A quick notebook to run a sample of texts through the Stanford Named Entity Recognizer, grab a set of data relating to named entity recognition, and report the results.

Conclusions? It's much better than spacy. It's not perfect, but it's good enough that I feel comfortable using it to mine all the place names in the corpus.

Where are my files?¶

!ls -1 /home/spenteco/0/corpora/muncie_public_library_corpus/PG_no_backmatter_fiction | wc -l

883

Load spacy, etc¶

PATH_TO_CORPUS = '/home/spenteco/0/corpora/muncie_public_library_corpus/PG_no_backmatter_fiction/'
PATH_TO_STANFORD_NER = '/home/spenteco/Downloads/stanford-ner-2018-02-27/'

Grab 10 files . . .¶

. . . at "random" for testing.

import random, glob

random.seed()

paths_to_files = random.sample(glob.glob(PATH_TO_CORPUS + '*.txt'), 10)

print paths_to_files

['/home/spenteco/0/corpora/muncie_public_library_corpus/PG_no_backmatter_fiction/Connor_Ralph_Black_Rock_A_Tale_of_the_Selkirks_PG_3245.txt', '/home/spenteco/0/corpora/muncie_public_library_corpus/PG_no_backmatter_fiction/Yonge_Charlotte_M_Charlotte_Mary_Chantry_House_PG_7378_0.txt', '/home/spenteco/0/corpora/muncie_public_library_corpus/PG_no_backmatter_fiction/Holmes_Mary_Jane_Tempest_and_Sunshine_PG_17260_0.txt', '/home/spenteco/0/corpora/muncie_public_library_corpus/PG_no_backmatter_fiction/Austin_Jane_G_Jane_Goodwin_Outpost_PG_4676.txt', '/home/spenteco/0/corpora/muncie_public_library_corpus/PG_no_backmatter_fiction/Hough_Emerson_The_Girl_at_the_Halfway_House_A_Story_of_the_Plains_PG_14948.txt', '/home/spenteco/0/corpora/muncie_public_library_corpus/PG_no_backmatter_fiction/Wharton_Edith_The_Greater_Inclination_PG_9190.txt', '/home/spenteco/0/corpora/muncie_public_library_corpus/PG_no_backmatter_fiction/Twain_Mark_A_Tramp_Abroad_PG_119.txt', '/home/spenteco/0/corpora/muncie_public_library_corpus/PG_no_backmatter_fiction/Dumas_Alexandre_Twenty_Years_After_PG_1259_8.txt', '/home/spenteco/0/corpora/muncie_public_library_corpus/PG_no_backmatter_fiction/A_L_O_E_Hebrew_Heroes_A_Tale_Founded_on_Jewish_History_PG_26094.txt', '/home/spenteco/0/corpora/muncie_public_library_corpus/PG_no_backmatter_fiction/Reid_Mayne_The_Tiger_Hunter_PG_25127.txt']
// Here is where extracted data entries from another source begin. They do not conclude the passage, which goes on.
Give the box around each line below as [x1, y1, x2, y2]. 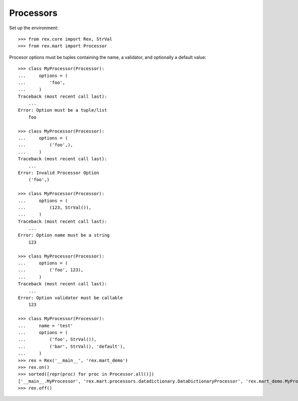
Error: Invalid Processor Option [18, 170, 99, 176]
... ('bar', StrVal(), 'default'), [18, 343, 126, 349]
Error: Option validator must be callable [18, 295, 123, 300]
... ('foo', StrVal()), [18, 336, 97, 342]
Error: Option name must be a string [18, 232, 110, 238]
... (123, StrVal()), [18, 204, 92, 210]
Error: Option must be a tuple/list [18, 107, 107, 113]
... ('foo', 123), [18, 267, 84, 273]

Run the texts through the Stanford NER¶

I'm grabbing three kinds of data here:

entity_types, which are counts of all of the kinds of named entities reported by the Stanford NER.
capitalized_not_named_entity, which includes any capitalized word which the Stanford NER did not recognize as a named entity.
named_entities, which are counts of all of the individual named entities reported by spthe Stanford NERacy, grouped by named entity type.

import commands, re, string
from collections import defaultdict, Counter

entity_types = defaultdict(int)
capitalized_not_named_entity = defaultdict(int)

named_entities = defaultdict(lambda: defaultdict(int))

for pn, p in enumerate(paths_to_files):
        
    novel_label = p.split('/')[-1]
    
    cmd = 'cd ' + PATH_TO_STANFORD_NER + '; ./ner.sh ' + p
    
    result_lines = commands.getoutput(cmd).split('\n')
    
    end_of_header_line_number = -1
    start_of_footer_line_number = -1
    for ln, line in enumerate(result_lines):
        if line.startswith('Loading classifier from'):
            end_of_header_line_number = ln
        if line.startswith('CRFClassifier tagged'):
            start_of_footer_line_number = ln
            
    print novel_label, end_of_header_line_number, start_of_footer_line_number
    
    one_text_named_entities = []
    one_text_capitalized_not_named_entity = []
    
    for tn, t in enumerate(re.split('\s+', ' '.join(result_lines[end_of_header_line_number + 1: 
                                                    start_of_footer_line_number]))):
        
        if t.strip() == '': 
            continue
        
        try:
            word = t.split('/')[0]
            entity_type = t.split('/')[1]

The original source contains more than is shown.